Escrito por María Gabriela Aguzzi, La Converse, 31 de mayo de 2024
Cuando Nina González* habla ante el público o los medios de comunicación en nombre del Comité de Mujeres del Centro de Trabajadores Inmigrantes (ILC, por sus siglas en inglés), siempre lleva mascarilla y gafas.
La idea es que nadie pueda ver su rostro, pero que podamos escuchar su voz. Al igual que decenas de miles de personas en Canadá, unas 500.000, según las estadísticas del gobierno federal, Nina vive escondida porque no tiene papeles.
Esta activista por los derechos de las mujeres llegó a Montreal con su hija, que entonces tenía 14 años, en 2008. 16 años después, a los 50 años, Nina parece una niña, lo que corresponde a su estilo de vestir.

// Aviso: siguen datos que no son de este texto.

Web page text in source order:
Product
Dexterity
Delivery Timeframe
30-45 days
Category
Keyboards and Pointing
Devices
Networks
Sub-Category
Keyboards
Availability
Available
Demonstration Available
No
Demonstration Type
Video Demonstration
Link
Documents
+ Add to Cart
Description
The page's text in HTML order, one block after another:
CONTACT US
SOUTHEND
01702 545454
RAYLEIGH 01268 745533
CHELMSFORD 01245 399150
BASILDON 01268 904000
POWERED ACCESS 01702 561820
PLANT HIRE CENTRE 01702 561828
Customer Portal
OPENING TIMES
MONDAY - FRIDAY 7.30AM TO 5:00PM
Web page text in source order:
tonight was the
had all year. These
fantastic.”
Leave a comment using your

Sus ojos son grandes, al igual que su sonrisa, rasgos que la gente no suele ver.
En Canadá, pensó que había ganado la lotería, ya que estaba descubriendo una paz que nunca había conocido. Víctima de violencia física y psicológica, abandono y precariedad constante en Bogotá, salir de Colombia le dio una nueva oportunidad de vida.
Pero saborear esta paz duró poco para esta madre soltera, que mueve las manos elocuentemente cuando habla. Mal asesorada por un consultor migratorio de origen latinoamericano, presentó un caso de refugiado que no era real. Su solicitud y la de su hija fueron rechazadas.
Una cadena de acontecimientos
El día de la entrevista, Nina olvidó su mascarilla en casa. Confiada, decide continuar la entrevista. Era la primera vez que veíamos su rostro, rodeado de su pelo rizado.
Es jovial, a pesar de que sus ojos muestran fatiga. Sentimos que quiere contarnos su historia. Cuanto más habla, más segura parece estar. Sonríe casi durante toda la entrevista.
Su tiempo con nosotros es limitado porque tiene que ir en menos de una hora a una casa en Outremont donde está limpiando ese día.
Este es uno de los trabajos cash que la activista realiza regularmente. Sin embargo, mientras esperaba una respuesta a su solicitud de refugio, logró obtener un diploma como asistente, lo que le permitió adquirir experiencia en el cuidado de personas mayores.
A pesar del tiempo limitado de nuestra reunión, Nina habla despacio y con franqueza. Sus emociones están en primer plano. Sonríe cuando habla de su activismo por las mujeres y los inmigrantes indocumentados, un compromiso que la hace sentir útil. Sus ojos dan testimonio del dolor que lleva dentro.
«Llegué a Montreal en pleno verano. Fue fantástico», dice, mirando por la ventana de la cafetería al sol de las 9 de la mañana, un día de primavera que se parece más al verano.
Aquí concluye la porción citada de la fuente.